En un ejercicio anti esencialista sobre sistemas precoloniales podemos tener algunas intuiciones, podemos intuir que existían modelos espirituales de disidencia sexual, diversidad sexo-generica, incluso itinerarios identitarios que no respondian a las construcciones binarias y occidentalocentricas de genero. De los Waraos en Venezuela, a los zapotecas en México, de la población Igbo en Nigeria, a la población Baruya en Papúa Nueva Guinea etc. Podemos también tener la intuición de que existían asimetrías, jerarquías y posicionalidades por diferencial de género. Pero lo que sí podemos afirmar con absoluta certeza es que las asimetrías, jerarquizaciones, pactos y mandatos de lo masculino, opresiones que hoy definen las estructuras y lógicas del modelo patriarcal en la modernidad, vinieron como parte de la imposición del modelo civilizatorio del colonialismo. Tal como la tesis de la escritora nigeriana Ifi Amadiume lo indica, el colonialismo está configurado mediante redes de refuncionalización e interdependencia, en el que los patriarcados coloniales se incorporaron en los proyectos poscoloniales y de independencia, por ejemplo en muchísimos procesos revolucionarios y emancipatorios del Sur Global.
Son esas primeras narrativas de racialización y sexualizacion de interdependencia, entre el modelo colonial fundacional europeo, y el colonialismo interno emprendido por las repúblicas criollas, las que van configurando los mandatos de lo masculino, las prácticas performativas de lo masculino. Que históricamente han impactado de manera diferencial la masculinidad racializada, de la masculinidad blanca.
El caracter que tiene la masculinidad racializada como identidad situada, fija, imposibilitada historicamente para transitar sobre formas de disidencia sexual o diversidad sexo generica fue fundamentalmente un mandato colonial. Fue producto de legislaciones coloniales en lo público y en lo privado, producto de construcciones de ciudadanía que se impusieron como modelo civilizatorio donde la heteronorma fungió como un requisito, una llave de acceso a la humanidad, universalidad, modernidad y a la ciudadanía como subjetividad de lo público. Aspecto que fue interiorizado por los mismos discursos poscoloniales, que veían en la disidencia sexual y diversidad sexo-generica una dimension que fragilizaba la dignidad cultural, la identidad etnoracial, la blanqueaba.

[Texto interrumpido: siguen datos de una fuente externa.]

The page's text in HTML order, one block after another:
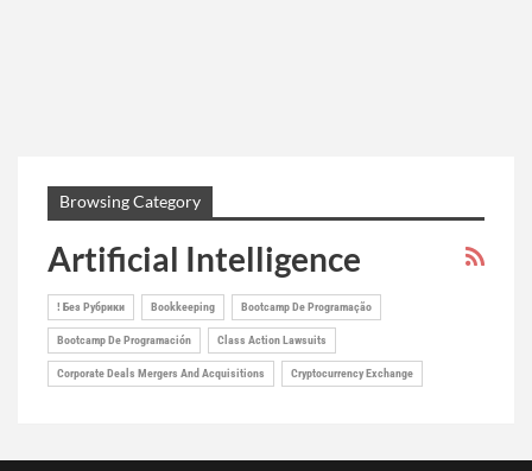
Browsing Category
Artificial Intelligence
! Без Рубрики Bookkeeping Bootcamp De Programação
Bootcamp De Programación Class Action Lawsuits
Corporate Deals Mergers And Acquisitions Cryptocurrency Exchange
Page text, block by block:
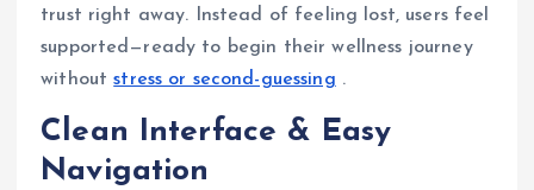
trust right away. Instead of feeling lost, users feel
supported—ready to begin their wellness journey
withoutstress or second-guessing .
Clean Interface & Easy
Navigation
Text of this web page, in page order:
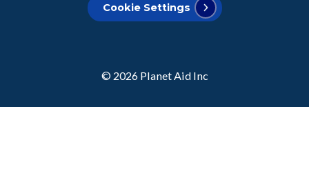
Cookie Settings
© 2026 Planet Aid Inc
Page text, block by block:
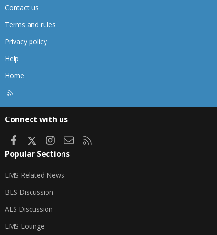
Contact us
Terms and rules
Privacy policy
Help
Home
Connect with us
FacebookInstagram
Contact us
Popular Sections
EMS Related News
BLS Discussion
ALS Discussion
EMS Lounge

Hay una construcción conceptual histórica muy perversa entre “feminización” y blanqueamiento como significantes de fragilidad poscolonial, incluso en ciertas tradiciones poscoloniales que ven en la identidad racial una identidad enteramente heteronormada.
Toda identidad nacional incuba imaginarios coloniales, toda identidad nacional tiene como sujeto de interpelación lo masculino, desde ahí también se configuraron los relatos de heroicidad nacional.

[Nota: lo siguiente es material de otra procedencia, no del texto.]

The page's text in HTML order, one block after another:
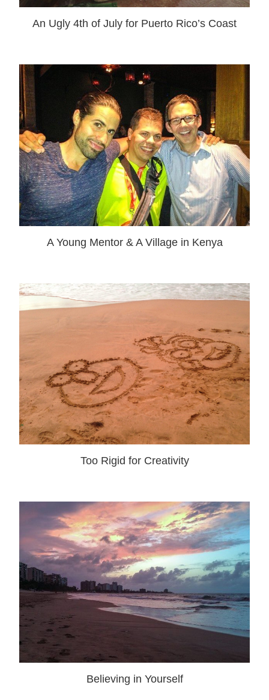
An Ugly 4th of July for Puerto Rico’s Coast
A Young Mentor & A Village in Kenya
Too Rigid for Creativity
Believing in Yourself
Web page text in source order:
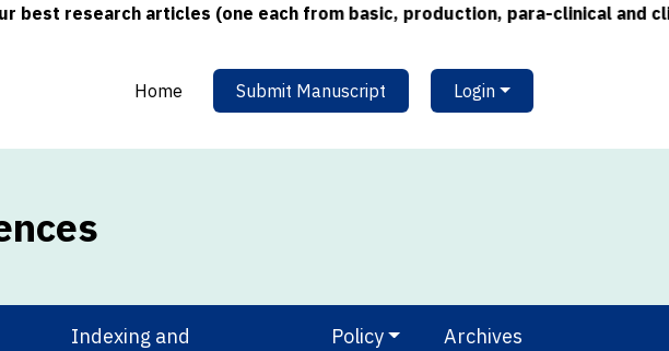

Los discursos fundacionales sobre los que se construyeron las ‘culturas nacionales” en Latinoamérica, tenían como receptor privilegiado al sujeto de lo masculino. La consolidación de los Estados Nación en términos ideológico-culturales se armonizó-cohesiono bajo pedagogías ilusorias de reconciliación de clase e igualdad racial, que buscaban encubrir o mostrar como superados los viejos antagonismos coloniales. Una de esas pedagogías violentas y dispositivos fueron los mandatos de lo masculino, las prácticas performativas de la masculinidad racializada en relación a un feminizado objeto de deseo blancocentrado. Muchísimas de las narraciones populares que se impusieron como “culturas forjadoras de identidad nacional” como políticas de amestizamiento (Ranchera en el caso de México) en toda la región, pasaron por esa narrativa de encantamiento autodestructivo y autoflagelante entre un hombre racializado y su incansable deseo por una mujer blanca o representada de piel clara. El encantamiento demandaba una masculinidad infragilizable, temeraria, que veía en la desigualdad, en la pobreza, en la precariedad, no un síntoma de injusticia o de desigualdad racial, sino una oportunidad para protagonizar un desafío contra cualquier calamidad como sentido de vocación patriótica y nacional.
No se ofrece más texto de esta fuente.